> **Records excerpted from a collection**
=== Section Start ===

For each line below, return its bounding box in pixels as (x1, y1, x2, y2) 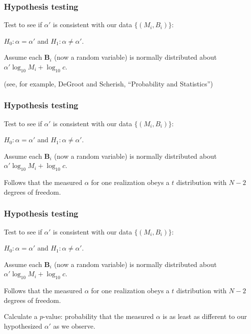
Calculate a (4, 311, 38, 321)
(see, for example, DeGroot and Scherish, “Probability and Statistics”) (4, 78, 213, 88)
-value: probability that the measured (43, 311, 154, 321)
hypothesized (4, 320, 43, 331)
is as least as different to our (162, 311, 247, 321)
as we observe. (53, 320, 95, 331)
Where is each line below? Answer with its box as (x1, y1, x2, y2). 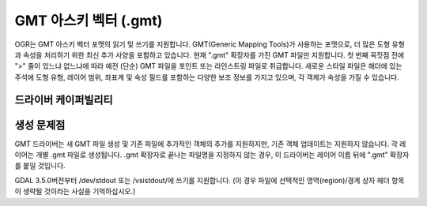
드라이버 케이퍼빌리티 (14, 93, 114, 107)
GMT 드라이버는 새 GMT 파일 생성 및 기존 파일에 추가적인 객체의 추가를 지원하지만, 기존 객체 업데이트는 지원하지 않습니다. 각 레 (14, 139, 406, 148)
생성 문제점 (14, 118, 66, 132)
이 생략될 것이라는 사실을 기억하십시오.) (14, 186, 136, 197)
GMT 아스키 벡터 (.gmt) (14, 12, 163, 29)
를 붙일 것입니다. (14, 161, 66, 170)
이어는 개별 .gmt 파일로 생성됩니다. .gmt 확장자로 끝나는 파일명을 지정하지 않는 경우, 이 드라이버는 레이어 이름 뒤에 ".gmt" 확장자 (14, 150, 410, 159)
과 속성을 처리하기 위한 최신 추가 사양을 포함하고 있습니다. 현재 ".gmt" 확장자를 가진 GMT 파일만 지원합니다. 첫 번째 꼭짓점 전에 (14, 50, 405, 59)
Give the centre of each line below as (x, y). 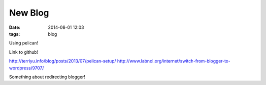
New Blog (29, 13)
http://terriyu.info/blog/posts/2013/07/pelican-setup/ (63, 61)
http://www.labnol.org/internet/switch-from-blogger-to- (174, 61)
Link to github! (24, 52)
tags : (15, 34)
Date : (15, 27)
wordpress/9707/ (27, 68)
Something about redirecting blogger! (47, 77)
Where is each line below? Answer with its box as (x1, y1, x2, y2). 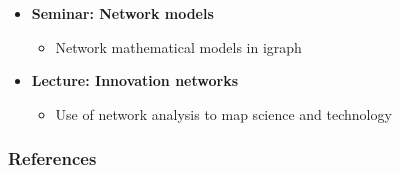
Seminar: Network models (31, 2, 214, 23)
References (8, 146, 97, 171)
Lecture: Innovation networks (31, 70, 239, 91)
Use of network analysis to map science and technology (55, 103, 392, 124)
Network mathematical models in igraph (55, 36, 302, 57)

=== Section End ===

> **Problem details**
Quote the lines above exactly, starting with the one that has "Calculate a (4, 311, 38, 321)" and ending with the one that has "를 붙일 것입니다. (14, 161, 66, 170)"; drop the pictures and include nothing else.

> **Response to the exercise**
Calculate a (4, 311, 38, 321)
(see, for example, DeGroot and Scherish, “Probability and Statistics”) (4, 78, 213, 88)
-value: probability that the measured (43, 311, 154, 321)
hypothesized (4, 320, 43, 331)
is as least as different to our (162, 311, 247, 321)
as we observe. (53, 320, 95, 331)
Where is each line below? Answer with its box as (x1, y1, x2, y2). 
드라이버 케이퍼빌리티 (14, 93, 114, 107)
GMT 드라이버는 새 GMT 파일 생성 및 기존 파일에 추가적인 객체의 추가를 지원하지만, 기존 객체 업데이트는 지원하지 않습니다. 각 레 (14, 139, 406, 148)
생성 문제점 (14, 118, 66, 132)
이 생략될 것이라는 사실을 기억하십시오.) (14, 186, 136, 197)
GMT 아스키 벡터 (.gmt) (14, 12, 163, 29)
를 붙일 것입니다. (14, 161, 66, 170)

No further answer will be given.